An Asymptotic Parallel-In-time Method for Highly Oscillatory PDEs
Tuesday, October 15, 11 a.m. – 12 p.m., Bldg. 50B, Room 4205
Terry Haut, Center for Nonlinear Studies, Los Alamos National Laboratory
Abstract: We present a new time-stepping algorithm for nonlinear PDEs that exhibit scale separation in time. Our scheme combines asymptotic techniques (which are inexpensive but can have insufficient accuracy) with parallel-in-time methods (which, alone, can be inefficient for equations that exhibit rapid temporal oscillations). In particular, we use an asymptotic numerical method for computing, in serial, a solution with low accuracy, and a more expensive fine solver for iteratively refining the solutions in parallel. Examples on the shallow water equations demonstrate that orders of magnitude speedup and high accuracy are achievable.

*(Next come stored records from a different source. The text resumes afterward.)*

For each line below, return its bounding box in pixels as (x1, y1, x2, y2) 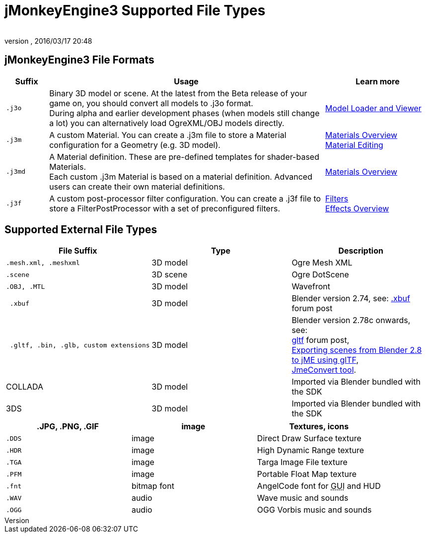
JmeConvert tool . (291, 365, 356, 375)
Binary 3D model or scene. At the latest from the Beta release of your (49, 88, 307, 98)
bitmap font (131, 481, 174, 491)
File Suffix (58, 246, 97, 256)
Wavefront (291, 281, 331, 292)
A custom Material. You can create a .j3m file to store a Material (49, 130, 286, 140)
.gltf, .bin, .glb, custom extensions (9, 341, 150, 349)
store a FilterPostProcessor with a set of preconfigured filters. (49, 203, 281, 213)

How the Method of Frobenius Led to Self-Replicating 3D Zombie Vortices in Turbulent Lab Flows and the Formation of Stars
Wednesday, October 16, 3:30 - 4:30 p.m., 939 Evans Hall - UC Berkeley Campus
Philip Marcus, University of California, Berkeley
Abstract: We report a new mechanism for creating vortices in a class of flows that are linearly stable and believed, by most researchers, to be also finite-amplitude stable. We find that the vortices form in numerical simulations of stably-stratified Couette flows (both plane and circular), as well as in simulations of protoplanetary disks around forming protostars. Our study was motivated by the fact that protoplanetary disks must have flow instabilities to form stars. The mechanism that we discovered allows small-amplitude perturbations (i.e., with small volumes and Rossby numbers) to form vortices that are large in volume and amplitude (with a Rossby number of order unity). The energy of the vortices becomes large, and it is supplied the kinetic energy of the background shear flow. The underlying mathematics of the finite-amplitude instability lies in Math 53 and 54. Our vortices have an unusual property: a vortex that grows from a single, local perturbation triggers a new generation of vortices to grow at nearby locations. After the second generation of vortices grows large, it triggers a third generation. The triggering of subsequent generations continues ad infinitum so that a front dividing the vortex-dominated flow from the unperturbed flow advances until the entire domain fills with large vortices. The vortices do not advect across the region, the front of the vortex-populated fluid does. The region in protoplanetary disks where we have found this new mechanism is thought to be stable; thus, in the astrophysical literature this region is called the dead zone. Because the vortices we report here arise in the dead zone, grow large, and spawn new generations of vortices that march across the domain, we refer to them as zombie vortices. We consider the mechanism of the zombie vortices’ growth and advance in a proposed lab experiment: circular Couette flow with a vertically stably-stratified Boussinesq fluid (i.e., salt water) with a density that is linear with height. Because this flow is nearly homogenous, the first vortex formed by the initial instability self-replicates in an approximately spatially self-similar manner and fills the domain with a lattice of 3D vortices, which persists, despite the fact that the flow is turbulent.